A first of its kind study indicates that circumcised men are less likely to become infected with HIV. The study was conducted in Orange Farm in South Africa over a period of three years, covering about 20,000 men over the age of 15 and resulted in a 55% reduction in HIV prevalence and a 76% reduction in HIV incidence in circumcised men. For the first time a study has proven that male circumcision is effective in preventing HIV at a community level. The results were announced on Thursday 20 July, in Rome at the 6th IAS Conference on HIV Pathogenesis, Treatment and Prevention, and The Joint United Nations Programme on HIV/AIDS (UNAIDS) released an announcement strongly welcoming the new results confirming that scaling-up adult male circumcision works to prevent HIV in men.
Michel Sidibé, Executive Director of UNAIDS, called for immediate action and promoted circumcision as a preventive measure to help stop the spread of HIV:
“Science is proving that we are at the tipping point of the epidemic… Urgent action is now needed to close the gap between science and implementation to reach the millions of people who are waiting for these discoveries.
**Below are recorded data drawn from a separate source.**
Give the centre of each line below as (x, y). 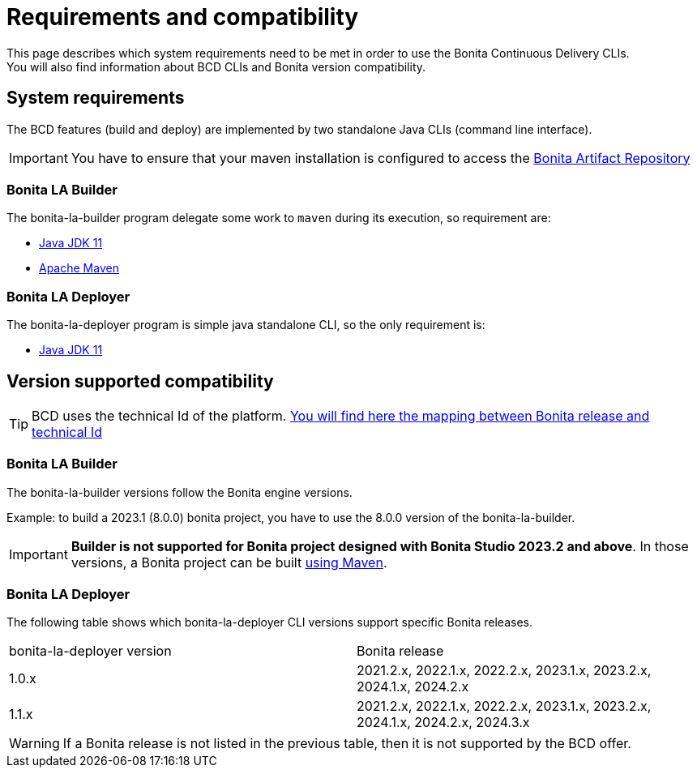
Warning (34, 744)
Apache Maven (79, 268)
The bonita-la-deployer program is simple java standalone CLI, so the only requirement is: (246, 325)
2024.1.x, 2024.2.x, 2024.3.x (443, 723)
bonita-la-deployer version (90, 651)
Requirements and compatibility (183, 17)
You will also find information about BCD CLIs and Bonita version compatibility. (216, 66)
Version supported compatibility (140, 381)
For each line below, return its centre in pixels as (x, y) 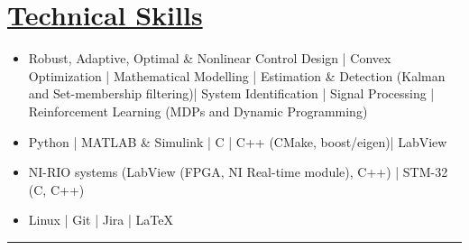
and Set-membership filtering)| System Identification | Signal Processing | (231, 93)
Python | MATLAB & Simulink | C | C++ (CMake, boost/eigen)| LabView (238, 141)
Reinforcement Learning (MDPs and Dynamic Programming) (198, 111)
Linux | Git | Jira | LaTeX (101, 220)
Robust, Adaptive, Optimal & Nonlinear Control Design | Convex (210, 58)
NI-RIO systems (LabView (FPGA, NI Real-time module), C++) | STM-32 (238, 172)
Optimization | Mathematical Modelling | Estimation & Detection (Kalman (237, 75)
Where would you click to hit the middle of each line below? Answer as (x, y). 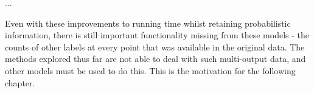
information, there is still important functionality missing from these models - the (157, 35)
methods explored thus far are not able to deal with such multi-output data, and (155, 59)
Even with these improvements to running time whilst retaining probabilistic (148, 23)
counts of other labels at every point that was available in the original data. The (155, 46)
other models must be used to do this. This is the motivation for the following (150, 70)
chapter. (20, 82)
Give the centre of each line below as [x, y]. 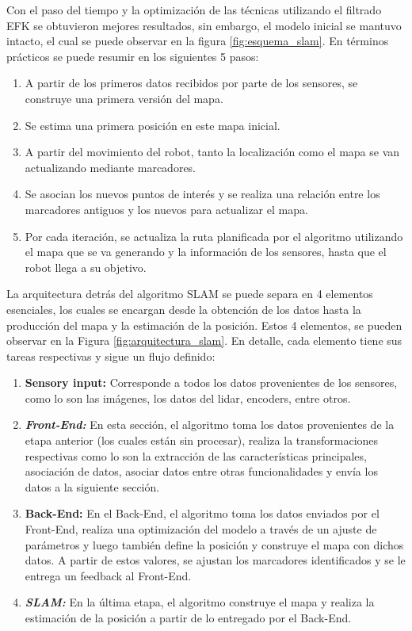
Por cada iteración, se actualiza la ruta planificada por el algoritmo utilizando [214, 236]
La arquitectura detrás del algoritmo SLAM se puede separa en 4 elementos [190, 294]
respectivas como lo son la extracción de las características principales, [196, 455]
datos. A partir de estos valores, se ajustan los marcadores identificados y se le [215, 560]
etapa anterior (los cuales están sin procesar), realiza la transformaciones [202, 440]
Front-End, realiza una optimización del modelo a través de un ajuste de [201, 529]
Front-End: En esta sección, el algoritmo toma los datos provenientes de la [210, 424]
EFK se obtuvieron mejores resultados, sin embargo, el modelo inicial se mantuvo [204, 25]
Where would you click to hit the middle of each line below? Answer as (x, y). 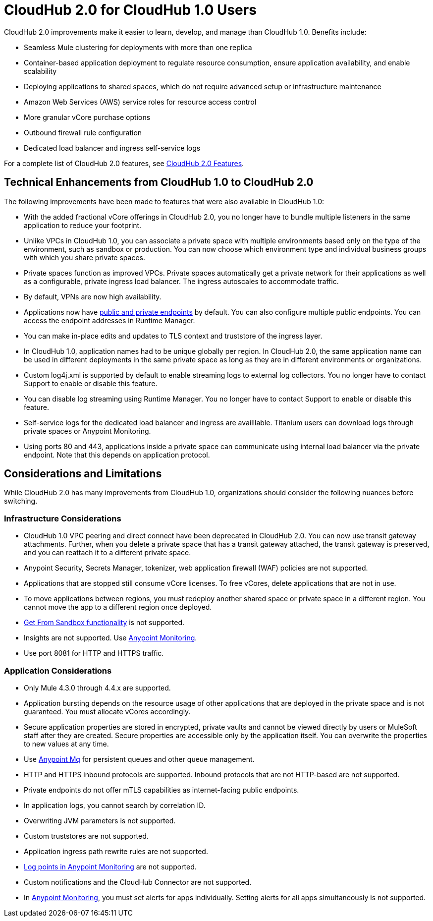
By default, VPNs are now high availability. (93, 296)
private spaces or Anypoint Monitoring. (87, 431)
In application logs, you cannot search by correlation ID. (115, 805)
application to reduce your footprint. (83, 225)
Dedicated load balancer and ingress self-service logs (112, 148)
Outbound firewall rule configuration (83, 132)
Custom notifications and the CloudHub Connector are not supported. (138, 882)
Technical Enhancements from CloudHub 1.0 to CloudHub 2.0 (159, 182)
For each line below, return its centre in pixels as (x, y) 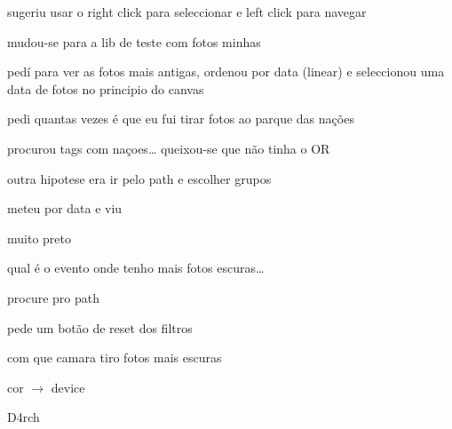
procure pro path (53, 297)
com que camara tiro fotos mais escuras (115, 357)
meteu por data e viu (65, 208)
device (68, 387)
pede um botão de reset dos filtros (100, 327)
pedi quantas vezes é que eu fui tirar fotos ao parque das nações (181, 119)
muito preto (39, 238)
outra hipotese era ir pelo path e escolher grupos (139, 178)
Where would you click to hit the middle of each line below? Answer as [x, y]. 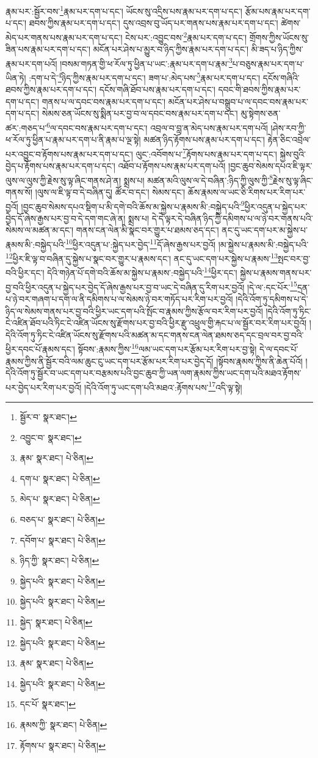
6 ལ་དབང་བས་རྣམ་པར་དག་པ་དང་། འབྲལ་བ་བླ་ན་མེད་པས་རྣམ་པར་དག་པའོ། [157, 126]
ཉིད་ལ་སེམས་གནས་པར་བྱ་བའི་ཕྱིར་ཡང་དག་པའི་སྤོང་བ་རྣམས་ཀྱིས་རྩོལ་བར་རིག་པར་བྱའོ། [134, 311]
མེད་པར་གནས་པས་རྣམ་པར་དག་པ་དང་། [64, 37]
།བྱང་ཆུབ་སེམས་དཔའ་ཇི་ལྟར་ [270, 166]
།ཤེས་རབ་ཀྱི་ [288, 127]
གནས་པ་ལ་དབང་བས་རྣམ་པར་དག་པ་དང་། [104, 101]
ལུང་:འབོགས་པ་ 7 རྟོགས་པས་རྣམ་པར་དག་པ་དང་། [206, 153]
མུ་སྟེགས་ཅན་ [261, 113]
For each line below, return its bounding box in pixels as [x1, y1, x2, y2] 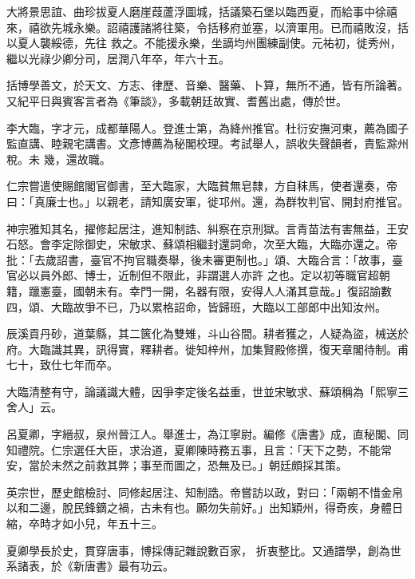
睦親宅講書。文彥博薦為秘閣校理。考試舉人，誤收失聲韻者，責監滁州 [50, 135, 409, 152]
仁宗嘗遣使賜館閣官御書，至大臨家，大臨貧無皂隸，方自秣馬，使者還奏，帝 [6, 177, 397, 194]
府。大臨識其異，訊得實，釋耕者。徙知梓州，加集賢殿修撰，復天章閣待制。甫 [6, 340, 409, 357]
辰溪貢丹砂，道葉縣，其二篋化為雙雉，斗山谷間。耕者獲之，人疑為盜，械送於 [6, 325, 409, 342]
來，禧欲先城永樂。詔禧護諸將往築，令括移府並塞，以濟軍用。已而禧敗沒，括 [6, 18, 409, 35]
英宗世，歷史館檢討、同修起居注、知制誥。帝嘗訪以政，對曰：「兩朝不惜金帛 [6, 483, 403, 500]
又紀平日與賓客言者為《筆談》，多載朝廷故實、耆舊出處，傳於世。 [6, 92, 347, 109]
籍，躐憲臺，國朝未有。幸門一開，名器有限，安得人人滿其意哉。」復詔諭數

Scaling up voluntary medical male circumcision services rapidly to young men in high HIV prevalence settings will help reach the 2015 goal of reducing sexual transmission of HIV by 50%.”
Medical male circumcision is listed as one of UNAIDS’ recommended HIV prevention options and is promoted and strongly supported in many African countries such as Kenya, which has provided voluntary male circumcision to 290,000 men over the past three years, Tanzania where the government plans to circumcise at least 2.8 million men and boys between the ages of 10 and 34 over a five-year period, and Swaziland where a joint campaign was initiated by the King and the Swazi Ministry of Health – with help from the US President’s Emergency Plan for AIDS Relief – to provide voluntary male circumcision to Swazi men between the ages of 15-49 years.